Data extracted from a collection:
::::::
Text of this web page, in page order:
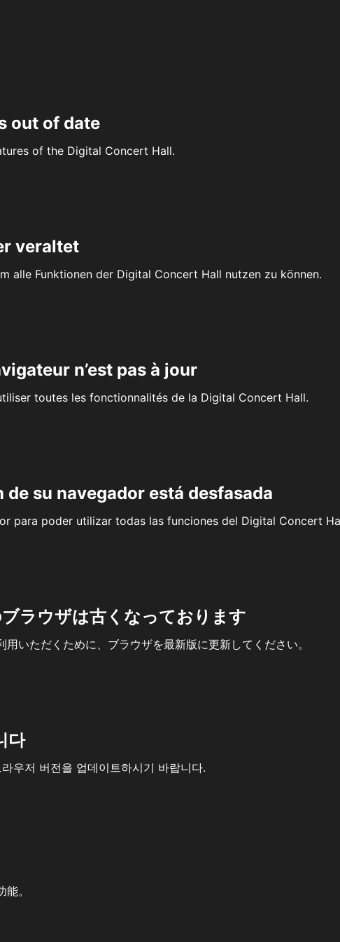
out of date
of the Digital Concert Hall.
veraltet
alle Funktionen der Digital Concert Hall nutzen zu können.
n’est pas à jour
toutes les fonctionnalités de la Digital Concert Hall.
su navegador está desfasada
para poder utilizar todas las funciones del Digital Concert
ラウザは古くなっております
いただくために、ブラウザを最新版に更新してください。
다
우저 버전을 업데이트하시기 바랍니다.
。
::::::
◆ WHAT NEEDS TO BE DONE ◆
Of the lines in the data, report each one containing the string "Hall".

◆ TASK RESULT ◆
of the Digital Concert Hall.
alle Funktionen der Digital Concert Hall nutzen zu können.
toutes les fonctionnalités de la Digital Concert Hall.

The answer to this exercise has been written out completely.